RAZON TIENEN LA MINGA INDIGENAS EN DERRIBAR LA ESTATUAS DE LOS CONQUISTADORES ESPÑOLES, QUE SAQUERON SUS CIUDADES , QUEMARON SUS TEMPLOS, VIOLARON A SUS MUJERES Y COMETIERON UN GENOCIDIO CONTRA SU RAZA.
Rubén(62096)13 de agosto de 2021 - 04:22 p. m.
La tragedia no termina. Los nuevos criollos (se creen europeos) siguen saqueando (nombre actual: corrupción) el territorio, abusando del pueblo, discriminando.
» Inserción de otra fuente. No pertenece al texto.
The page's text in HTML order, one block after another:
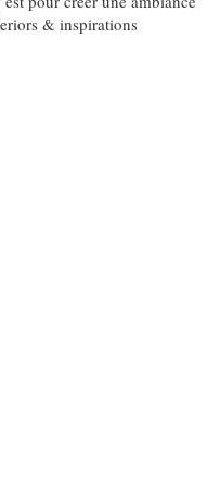
& inspirations

Cecilia López insiste: ¡rebelarnos!
Humberto(12832)13 de agosto de 2021 - 03:08 p. m.
En ese momento de la conquista de tenochtitlan la capital, no de España sino de Castilla, no era Madrid sino Toledo.
Javier(45947)13 de agosto de 2021 - 02:33 p. m.
y aun hay personas que no creen en el genocidio espanol, nos robaron todo, excepto la dignidad !!!!!
  • Humberto(12832)13 de agosto de 2021 - 03:19 p. m.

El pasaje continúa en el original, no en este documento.